We are just a few, but I feel we are getting closer than ever to a boom of the #Fediverse; I hope and I believe that in a not-so-far future everybody will realize how great #ActivityPub is.
@Davide_Sandini @dansup I already quit, but only mainstream platforms.
@tommi @dansup Was just thinking last night that if #Fediverse users and #FOSS enthusiasts each wrote even one organization or company and asked them to maintain a presence on a Fediverse platform and not just on commercial social media outlets, what would the results be? You'd need enough people writing to make a difference. However, even if just a few organizations started posting to the Fediverse, it would mean more diverse content. Anyone up for contacting groups like archive.org?
@bob @tommi @dansup I was thinking more of organizations and non-profits instead of commercial companies. Why shouldn't they want to reach more people by adding information to other locations online? Organizations like Creative Commons and archive.org could be asked to add a Mastodon feed along with their Twitter feeds. I contacted Action for Happiness to see if they'd consider adding Mastodon as part of their outreach to people.
In my opinion, the only way to actually boost presence and usage on #Fediverse is to write some sort of manifesto which sets a date when all the companies, organizations and individuals that sign it move out of mainstream social media and switch decentralized alternatives, IN MASS.
If this does not become a mass movement (or a revolution), very few entities alone would be willing to give up public and participation in the name of ethics.
@tommi @bob @lmemsm And there's the rub.
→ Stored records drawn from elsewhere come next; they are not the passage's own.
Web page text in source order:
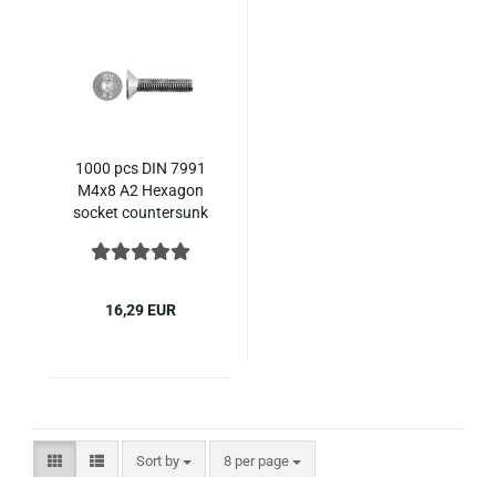
1000 pcs DIN 7991
M4x8 A2 Hexagon
socket countersunk
steel
16,29 EUR
Sort by
Sort by 8 per page
per page
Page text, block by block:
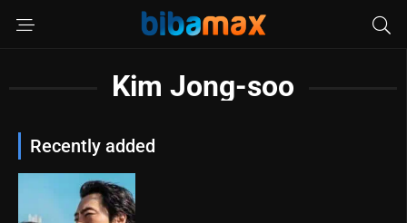
Kim Jong-soo
Recently added
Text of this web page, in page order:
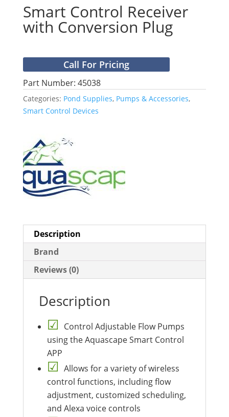
Smart Control Receiver
with Conversion Plug
Call For Pricing
Part Number: 45038
Categories: Pond Supplies, Pumps & Accessories,
Smart Control Devices
Description
Brand
Reviews (0)
Description
Control Adjustable Flow Pumps
using the Aquascape Smart Control
APP
Allows for a variety of wireless
control functions, including flow
adjustment, customized scheduling,
and Alexa voice controls
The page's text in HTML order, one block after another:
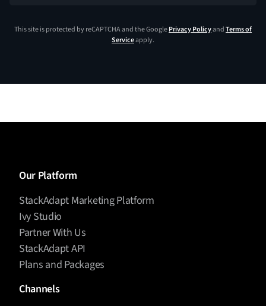
This site is protected by reCAPTCHA and the GooglePrivacy PolicyandTerms of
Serviceapply.
Our Platform
StackAdapt Marketing Platform
Ivy Studio
Partner With Us
StackAdapt API
Plans and Packages
Channels
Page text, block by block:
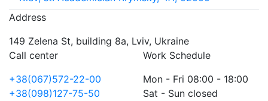
Address
149 Zelena St, building 8a, Lviv, Ukraine
Call center
+38(067)572-22-00
+38(098)127-75-50
Work Schedule
Mon - Fri 08:00 - 18:00
Sat - Sun closed
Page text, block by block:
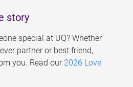
story
special at UQ? Whether
partner or best friend,
you. Read our 2026 Love
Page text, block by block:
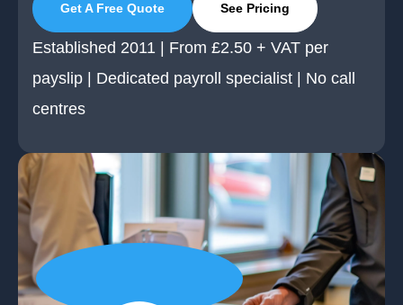
Get A Free Quote See Pricing
Established 2011 | From £2.50 + VAT per
payslip | Dedicated payroll specialist | No call
centres
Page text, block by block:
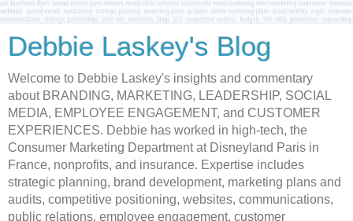
Debbie Laskey's Blog
Welcome to Debbie Laskey's insights and commentary
about BRANDING, MARKETING, LEADERSHIP, SOCIAL
MEDIA, EMPLOYEE ENGAGEMENT, and CUSTOMER
EXPERIENCES. Debbie has worked in high-tech, the
Consumer Marketing Department at Disneyland Paris in
France, nonprofits, and insurance. Expertise includes
strategic planning, brand development, marketing plans and
audits, competitive positioning, websites, communications,
public relations, employee engagement, customer
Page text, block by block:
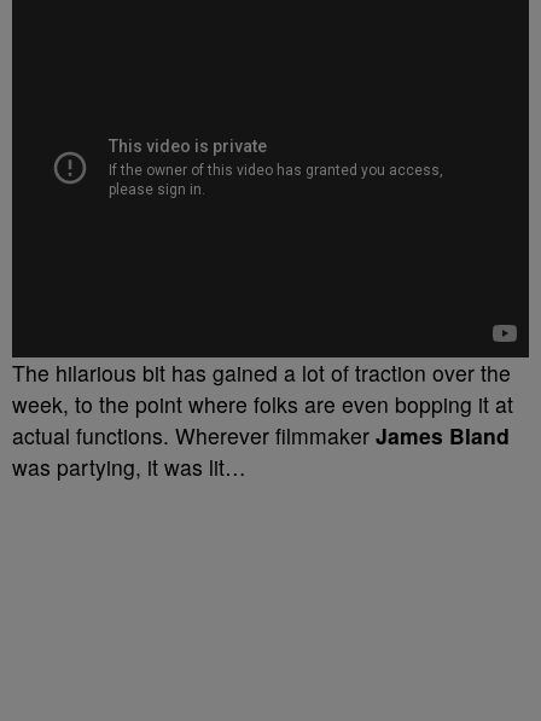
The hilarious bit has gained a lot of traction over the
week, to the point where folks are even bopping it at
actual functions. Wherever filmmaker James Bland
was partying, it was lit…
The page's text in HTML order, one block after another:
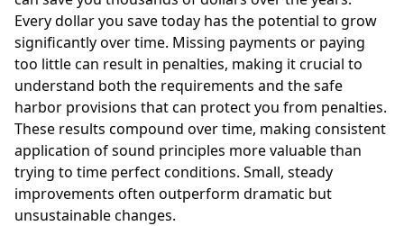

Why do we want people who don't care about ethics around here? If we are the Free Software movement, then we ought to be aiming for better - not just to copy the pathologies of the BigTech systems.
The fediverse might become bigger over the next few years. Or not. Much depends upon what happens with Facebook and Twitter. In a "business as usual" scenario there will continue to be waves of exodus out of those sites as people either voluntarily leave or the increasing pressure forces them out. But network effect will retain the vast majority.
In the past there have been no statistically large exoduses from BigTech but instead there were particular scandals or Jack would just arbitrarily decide that he didn't approve of a certain demographic and delete their accounts. Some exoduses were a net positive for the fediverse and others were not.
If there were to be a big campaign and 5% of users left Facebook, would the fediverse be able to cope with that? It's not clear to me. There would be chaos for a while, but potentially it might be feasible.
@tommi
Sorry, I missed it, bit it seems to be really interesting, do not quit, please. Let me an evening to read it all.